Если бы я сам знал ответ… Если бы я нашел определение тому, что со мной и с ней происходит, то, возможно, избавился бы от дрожи в руках. Правильный диагноз — половина лечения.
— Некогда об этом говорить. Она осталась одна в гостинице и надо, чтобы ее скорее кто-то из наших забрал.
— Вменяема?
— Когда я уехал, она еще спала.
Чудовищно хотелось стиснуть виски до боли — так сильно, чтобы голова наконец-то перестала взрываться. Сотни, тысячи гребаных, противоречивых мыслей плодились и плодились.
Я сейчас чокнусь.
Перед глазами, как назло, застыла безмятежная картина предрассветного утра, когда я, собрав все вещи, напоследок обернулся перед уходом и задержал взгляд на спящей Майе, сбросившей с себя одеяло аж до бедер. Волосы разметались по подушке, одна рука вытянулась в сторону, точно пыталась дотянуться до меня. Обнаженная, прекрасная и моя. Вот кто настоящий ангел, вовсе не я.

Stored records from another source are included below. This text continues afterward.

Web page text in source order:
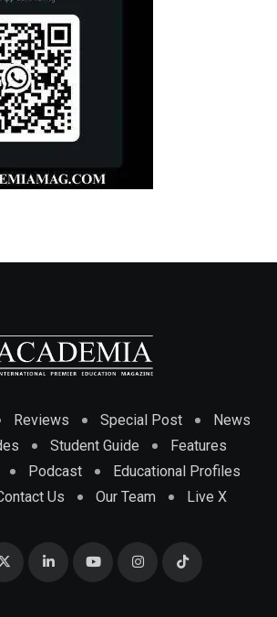
Reviews Special Post
News
Student Guide
Features
Podcast
Educational Profiles
Us Our Team Live X
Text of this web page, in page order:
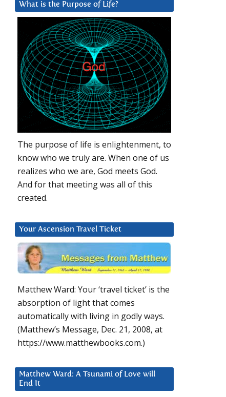
What is the Purpose of Life?
The purpose of life is enlightenment, to
know who we truly are. When one of us
realizes who we are, God meets God.
And for that meeting was all of this
created.
Your Ascension Travel Ticket
Matthew Ward: Your ‘travel ticket’ is the
absorption of light that comes
automatically with living in godly ways.
(Matthew’s Message, Dec. 21, 2008, at
https://www.matthewbooks.com.)
Matthew Ward: A Tsunami of Love will
End It
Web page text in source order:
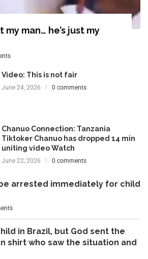
my man… he’s just my
Video: This is not fair
June 24, 2026 0 comments
Chanuo Connection: Tanzania
Tiktoker Chanuo has dropped 14 min
uniting video Watch
June 22, 2026 0 comments
arrested immediately for child
in Brazil, but God sent the
shirt who saw the situation and
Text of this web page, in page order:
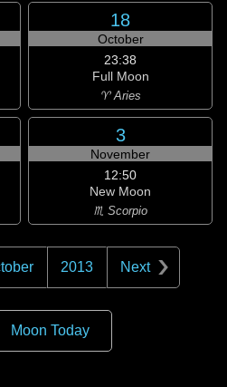
18
October
23:38
Full Moon
♈ Aries
3
November
12:50
New Moon
♏ Scorpio
2013 Next
Moon Today
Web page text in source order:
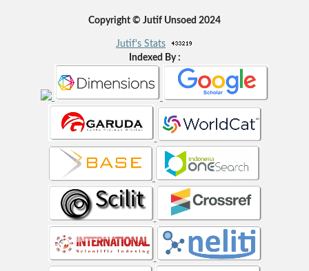
Copyright © Jutif Unsoed 2024
Jutif's Stats
Indexed By :

Меня по привычке, как и сотни раз прежде, перемкнуло этой ночью. Свою миссию я закончил — полностью изменил Майе жизнь, получил свой заслуженный бонус. И теперь больше не хотел ее. Не мог находиться рядом. Но уйти было дьявольски тяжело, как никогда.
Как это, черт побери, назвать?! Я себя спрашивал миллионы раз, ни на секунду не мог уснуть этой ночью. Лежал рядом, смотрел, как она безмятежно спит… И чувствовал, как меня дико трясет внутри, будто выпил три литра кофе и залил это все бутылкой виски. Ни разу во время гонок ничего подобного не испытывал. Хотелось к ней прикоснуться, прижать к мягкой, нежной коже ладонь — и отдернуть руку, точно от кипятка.
Мартин явно вышел перекурить — послышался щелчок зажигалки и характерный шумный выдох.
— И какого хрена ты уехал?
— Я не могу остаться рядом с ней… Вышли в отель скорее людей, чтобы они ее доставили в Лагерь. А я… У тебя нет еще какой-то работы по обмену? Мне желательно на месяц-второй уехать подальше. — Я с отвращением слышал свой нервный голос. Меня выкручивало изнутри от понимания того, что творю. — За это время она отойдет, да и познакомится с кем-то из Лагеря… Надо будет позвонить кому-то из друзей, попросить присмотреть за ней.
Друг молча слушал меня, давая понять лишь шумными выдохами дыма то, что он еще не отключился. Но только я сделал паузу, вдруг выдал:
— Возвращайся в гостиницу и вези к нам Майю. Это приказ.
— Ты меня вообще слышал или нет?!
— Тебе объяснить, что бывает за невыполнение приказа? Ты и так уже отличился — оставил девушку с едва пробудившимся даром одну. Уже за это я имею полное право тебя оштрафовать и отчитать. Если ты еще и откажешься от выполнения приказа, я выкину тебя из Лагеря, вычеркну из Списка и пусть тебя ловят шавки из Апексориума. Обойдемся и без твоих инвестиций.
— Черт, Мартин, ты мне друг или нет? Не делай вид, что тебе на все насрать!
— Прежде всего я твой Командир.
Я с силой сжал свой смартфон, дико желая скомкать эту вякающую железяку в мячик и бросить его со всей дури в лобовое стекло. Дар разъяренно пытался расцарапать крепкий блок, вырваться на свободу и развернуть мою ярость до глобальных масштабов. Но блок не так то просто сломать.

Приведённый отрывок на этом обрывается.